▶ [Records for this exercise]:

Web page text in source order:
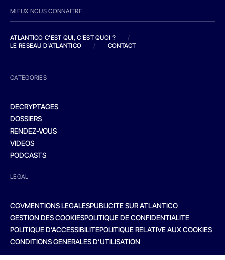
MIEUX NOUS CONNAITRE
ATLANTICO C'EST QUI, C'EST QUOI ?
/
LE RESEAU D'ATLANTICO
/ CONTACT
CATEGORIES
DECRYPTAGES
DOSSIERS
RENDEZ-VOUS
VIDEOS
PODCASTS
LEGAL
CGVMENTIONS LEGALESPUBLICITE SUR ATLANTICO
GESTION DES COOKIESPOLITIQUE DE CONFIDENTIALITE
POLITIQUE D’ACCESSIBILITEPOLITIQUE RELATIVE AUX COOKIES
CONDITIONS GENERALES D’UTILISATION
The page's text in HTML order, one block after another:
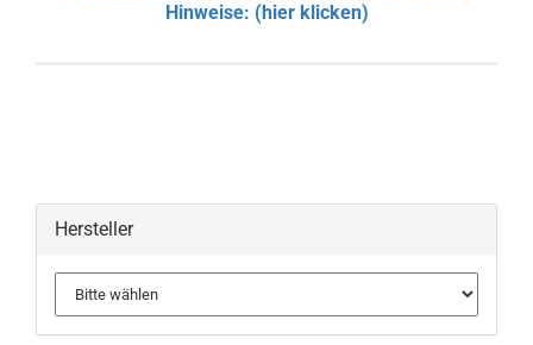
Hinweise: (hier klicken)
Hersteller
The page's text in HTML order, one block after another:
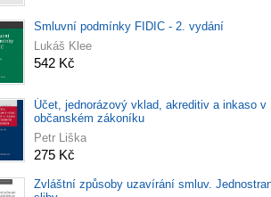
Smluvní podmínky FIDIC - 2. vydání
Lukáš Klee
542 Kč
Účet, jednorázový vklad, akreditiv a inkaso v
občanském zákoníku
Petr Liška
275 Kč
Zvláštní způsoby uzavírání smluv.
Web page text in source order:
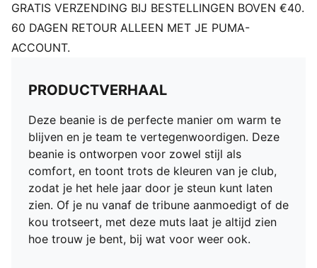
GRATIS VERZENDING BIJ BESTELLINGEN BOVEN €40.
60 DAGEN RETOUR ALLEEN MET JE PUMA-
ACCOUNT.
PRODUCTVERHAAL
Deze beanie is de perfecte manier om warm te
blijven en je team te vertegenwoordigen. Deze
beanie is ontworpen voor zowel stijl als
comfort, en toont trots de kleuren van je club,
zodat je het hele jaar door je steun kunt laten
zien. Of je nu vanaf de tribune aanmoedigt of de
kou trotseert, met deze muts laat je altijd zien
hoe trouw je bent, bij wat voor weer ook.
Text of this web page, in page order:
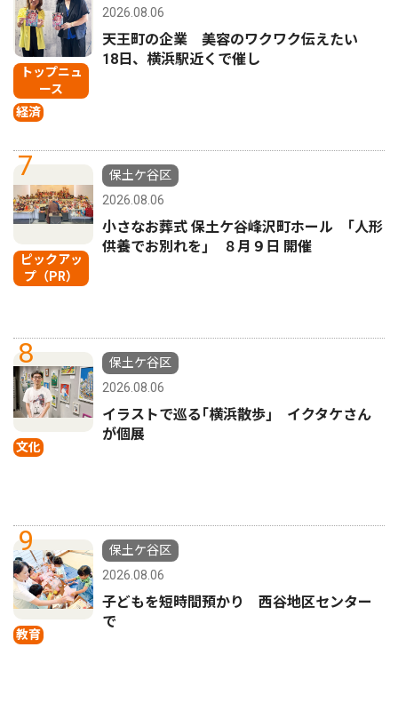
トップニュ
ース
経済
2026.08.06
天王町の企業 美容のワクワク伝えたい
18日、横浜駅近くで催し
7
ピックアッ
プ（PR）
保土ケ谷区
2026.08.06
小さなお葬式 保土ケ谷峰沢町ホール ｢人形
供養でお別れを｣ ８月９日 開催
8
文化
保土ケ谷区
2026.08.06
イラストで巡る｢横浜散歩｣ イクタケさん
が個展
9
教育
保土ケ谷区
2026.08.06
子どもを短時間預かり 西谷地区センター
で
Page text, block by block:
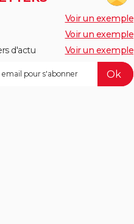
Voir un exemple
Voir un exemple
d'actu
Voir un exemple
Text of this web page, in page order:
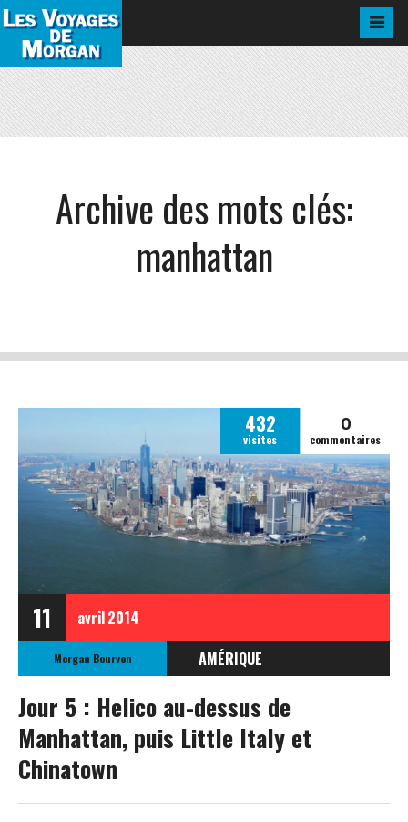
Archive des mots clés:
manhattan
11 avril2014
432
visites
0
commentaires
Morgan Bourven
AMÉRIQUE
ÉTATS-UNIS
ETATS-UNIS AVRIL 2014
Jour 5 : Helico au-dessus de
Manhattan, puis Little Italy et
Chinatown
--
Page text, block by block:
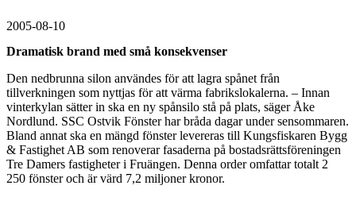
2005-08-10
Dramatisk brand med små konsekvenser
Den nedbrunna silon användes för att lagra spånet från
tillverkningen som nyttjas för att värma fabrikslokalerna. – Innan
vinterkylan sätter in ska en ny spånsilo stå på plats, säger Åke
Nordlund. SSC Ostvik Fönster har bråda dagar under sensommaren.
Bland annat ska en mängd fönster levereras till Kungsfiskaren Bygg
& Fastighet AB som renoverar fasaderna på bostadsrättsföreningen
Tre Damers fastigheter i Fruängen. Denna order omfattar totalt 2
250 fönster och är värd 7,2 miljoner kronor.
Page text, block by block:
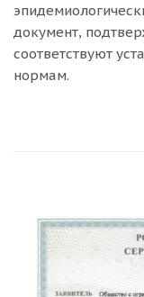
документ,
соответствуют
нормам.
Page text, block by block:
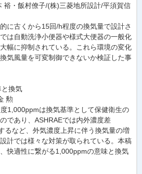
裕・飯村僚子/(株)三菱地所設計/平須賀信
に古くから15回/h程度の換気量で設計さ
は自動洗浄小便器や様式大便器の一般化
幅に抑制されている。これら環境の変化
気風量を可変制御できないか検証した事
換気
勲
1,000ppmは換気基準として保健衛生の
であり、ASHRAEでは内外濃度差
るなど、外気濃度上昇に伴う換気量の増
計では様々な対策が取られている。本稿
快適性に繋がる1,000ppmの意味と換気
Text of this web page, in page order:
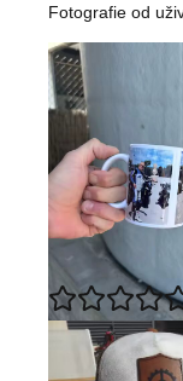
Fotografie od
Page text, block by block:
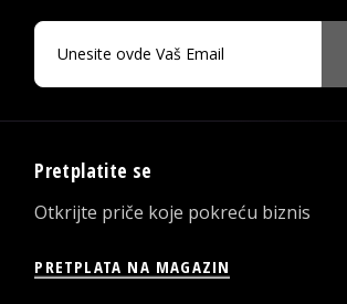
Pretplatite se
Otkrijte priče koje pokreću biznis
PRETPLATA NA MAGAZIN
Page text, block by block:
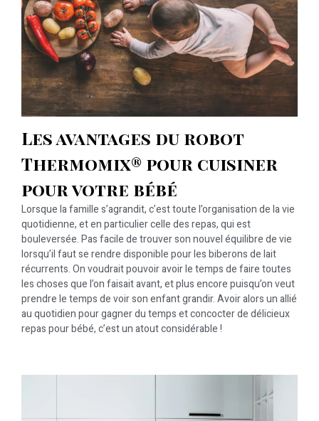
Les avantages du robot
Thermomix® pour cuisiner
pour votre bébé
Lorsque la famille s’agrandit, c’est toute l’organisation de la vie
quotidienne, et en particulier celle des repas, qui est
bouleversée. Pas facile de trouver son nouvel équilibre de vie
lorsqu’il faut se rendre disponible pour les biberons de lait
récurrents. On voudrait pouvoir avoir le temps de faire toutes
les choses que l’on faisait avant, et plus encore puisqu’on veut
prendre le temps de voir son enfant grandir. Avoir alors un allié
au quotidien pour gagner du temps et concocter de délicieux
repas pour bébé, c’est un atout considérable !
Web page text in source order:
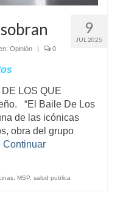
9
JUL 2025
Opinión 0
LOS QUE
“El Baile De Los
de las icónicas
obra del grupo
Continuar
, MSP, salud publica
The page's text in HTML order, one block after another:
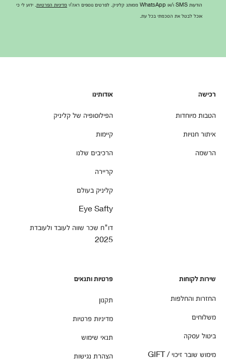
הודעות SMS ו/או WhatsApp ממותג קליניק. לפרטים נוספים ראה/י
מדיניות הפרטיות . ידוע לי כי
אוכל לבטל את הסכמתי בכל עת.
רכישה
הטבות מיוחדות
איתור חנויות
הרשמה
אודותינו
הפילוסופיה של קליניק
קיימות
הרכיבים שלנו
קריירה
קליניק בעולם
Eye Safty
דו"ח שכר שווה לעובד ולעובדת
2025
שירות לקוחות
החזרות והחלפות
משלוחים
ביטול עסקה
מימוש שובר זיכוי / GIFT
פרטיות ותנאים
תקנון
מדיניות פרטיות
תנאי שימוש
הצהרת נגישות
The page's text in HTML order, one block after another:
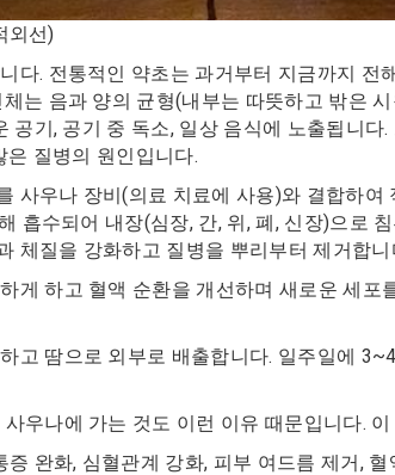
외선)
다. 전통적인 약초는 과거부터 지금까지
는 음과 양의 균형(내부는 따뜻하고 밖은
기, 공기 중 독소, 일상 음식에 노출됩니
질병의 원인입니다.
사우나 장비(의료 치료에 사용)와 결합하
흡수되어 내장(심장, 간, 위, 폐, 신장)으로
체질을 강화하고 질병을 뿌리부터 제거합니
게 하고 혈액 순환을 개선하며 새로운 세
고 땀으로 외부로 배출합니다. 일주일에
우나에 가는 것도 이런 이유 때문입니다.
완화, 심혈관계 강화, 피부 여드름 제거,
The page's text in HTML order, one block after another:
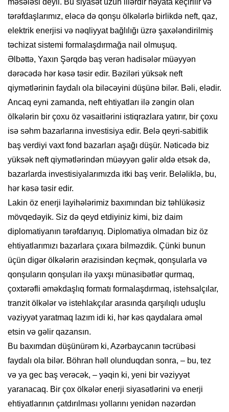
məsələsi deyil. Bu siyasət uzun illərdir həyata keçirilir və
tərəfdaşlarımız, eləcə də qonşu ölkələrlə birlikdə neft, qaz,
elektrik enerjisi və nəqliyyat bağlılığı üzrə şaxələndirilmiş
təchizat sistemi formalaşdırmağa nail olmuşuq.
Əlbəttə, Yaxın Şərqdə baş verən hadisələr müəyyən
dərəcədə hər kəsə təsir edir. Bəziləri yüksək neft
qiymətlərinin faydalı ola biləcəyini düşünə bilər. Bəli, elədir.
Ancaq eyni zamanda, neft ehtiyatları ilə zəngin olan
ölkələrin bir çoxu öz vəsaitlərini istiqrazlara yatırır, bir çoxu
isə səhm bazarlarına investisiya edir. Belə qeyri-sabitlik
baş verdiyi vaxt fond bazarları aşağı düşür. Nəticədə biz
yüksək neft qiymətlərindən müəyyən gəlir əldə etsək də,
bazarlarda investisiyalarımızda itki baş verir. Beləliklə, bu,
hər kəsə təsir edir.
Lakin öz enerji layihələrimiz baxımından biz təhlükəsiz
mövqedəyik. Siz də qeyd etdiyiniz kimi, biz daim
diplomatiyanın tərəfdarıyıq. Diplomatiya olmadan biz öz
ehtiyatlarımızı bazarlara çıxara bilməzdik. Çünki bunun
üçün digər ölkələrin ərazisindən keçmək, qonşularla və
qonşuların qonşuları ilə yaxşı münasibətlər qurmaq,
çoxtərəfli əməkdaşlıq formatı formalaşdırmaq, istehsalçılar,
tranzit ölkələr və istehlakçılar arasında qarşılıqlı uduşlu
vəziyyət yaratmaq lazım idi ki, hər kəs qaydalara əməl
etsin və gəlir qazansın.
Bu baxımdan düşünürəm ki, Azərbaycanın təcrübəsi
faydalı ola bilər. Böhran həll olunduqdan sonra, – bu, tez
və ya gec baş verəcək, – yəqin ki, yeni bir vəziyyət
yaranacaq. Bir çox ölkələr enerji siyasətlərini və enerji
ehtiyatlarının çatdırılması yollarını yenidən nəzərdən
--
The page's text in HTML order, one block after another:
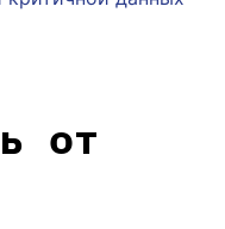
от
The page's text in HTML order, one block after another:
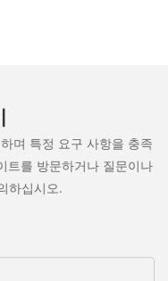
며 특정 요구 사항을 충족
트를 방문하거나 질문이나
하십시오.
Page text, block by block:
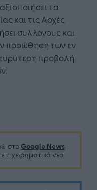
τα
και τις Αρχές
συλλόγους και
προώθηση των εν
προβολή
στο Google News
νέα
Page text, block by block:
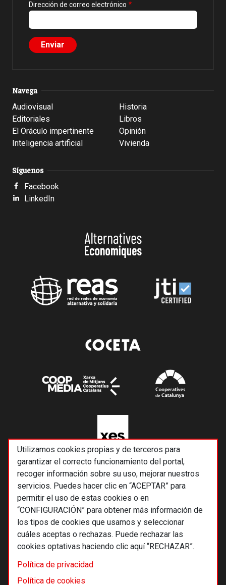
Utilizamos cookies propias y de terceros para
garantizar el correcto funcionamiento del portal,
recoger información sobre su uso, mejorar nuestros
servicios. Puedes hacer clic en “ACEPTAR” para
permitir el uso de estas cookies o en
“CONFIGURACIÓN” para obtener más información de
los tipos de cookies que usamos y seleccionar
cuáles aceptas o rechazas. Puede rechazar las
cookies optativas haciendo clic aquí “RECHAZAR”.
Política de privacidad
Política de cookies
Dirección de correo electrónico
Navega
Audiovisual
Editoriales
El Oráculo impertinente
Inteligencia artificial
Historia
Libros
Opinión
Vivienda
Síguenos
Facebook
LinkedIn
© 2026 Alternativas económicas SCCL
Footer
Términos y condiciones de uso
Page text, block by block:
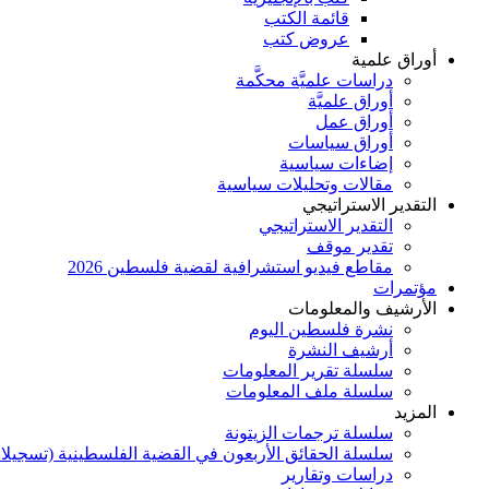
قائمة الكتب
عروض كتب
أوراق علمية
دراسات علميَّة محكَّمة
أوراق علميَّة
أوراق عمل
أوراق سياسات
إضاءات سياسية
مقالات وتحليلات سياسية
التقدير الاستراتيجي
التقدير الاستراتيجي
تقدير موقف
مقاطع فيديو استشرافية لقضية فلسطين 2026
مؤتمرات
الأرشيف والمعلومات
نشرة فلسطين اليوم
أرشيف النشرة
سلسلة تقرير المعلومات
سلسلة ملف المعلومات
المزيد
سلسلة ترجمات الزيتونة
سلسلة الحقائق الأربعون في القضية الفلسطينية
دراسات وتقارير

▶ [Work to be completed]: In the entries above, find each line with the string "מדיניות" and copy it.

▶ [Written answer]:
מדיניות הפרטיות . ידוע לי כי
מדיניות פרטיות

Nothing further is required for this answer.